Diseases related to hippocampus:
- Hippocampal hook hernia (Cerebellum canopy hernia, canopy hiatus):
- Any occupying lesion in the cerebral hemisphere on the celestial canopy can cause the ipsilateral hook gyrus and the lateral hippocampal gyrus to shift to the midline and sub-occipital direction and exit through the cerebellar celestial hiatus. This most often occurs when the occupying lesion is located in the temporal lobe. The width of the hernia is different depending on the volume of the canopy pool and the size of the occupying lesion. An anterior hernia is called an anterior hernia when it comes out of the hippocampus. This condition often occurs when the frontal lobe has a lesion. When the lesion occurs in the parietal occipital region, especially the occipital lesion, a posterior hernia of the hippocampus may occur, which is called a posterior hernia. When the entire hippocampus shows a semicircular hernia, it is called a total hippocampal hernia.
- When a hippocampal hernia occurs, the midbrain narrows at the horizontal axis (left and right diameter) and the aqueduct is compressed. The contralateral cerebral foot is pushed to the contralateral free edge of the sky, and the ipsilateral oculomotor nerve is compressed between the edge of the sky and the posterior cerebral artery. Compression of the oculomotor nerve initially causes swelling, then bends at an angle on the posterior cerebral artery, and often causes bleeding within the nerve bundle. The resulting oculomotor nerve paralysis caused drooping eyelids, dilated pupils on the ipsilateral side, and the direct reflection of light disappeared, while the indirect opposite side of the light reflection disappeared. The upward and medial movements of the eyes disappeared, because the sixth cranial nerve lost its antagonism, and the eyeballs were deflected laterally under the action of other directions of movement. Mydriasis is the earliest symptom of a canopy hernia and can occur before conscious damage.

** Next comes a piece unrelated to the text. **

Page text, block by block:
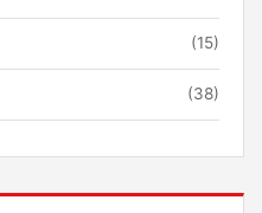
(15)
(38)

- The dome hernia continues to expand, and wedge-shaped hemorrhagic necrosis will form at the edge of the sulcus formed by the coastal horse. Contralateral cerebral feet against the free edge of the sky can cause a hemorrhagic or non-bleeding infarction on the dorsal side of the brain. Any factor that can increase the pressure difference between the two sides of the cerebellum can aggravate the cerebellar canopy. Increased pressure differences can often cause rapid deterioration of neurological symptoms in patients, such as demining of the brain and loss of sensation. Obvious midline shift can cause interventricular foramen obstruction and narrowing of aqueduct to cause hydrocephalus and further increase ICP.
- In addition to the consequences described above, increased ICP and cerebellar canopy hernia can also cause arterial compression, causing bleeding and infarction of brain tissue in different parts.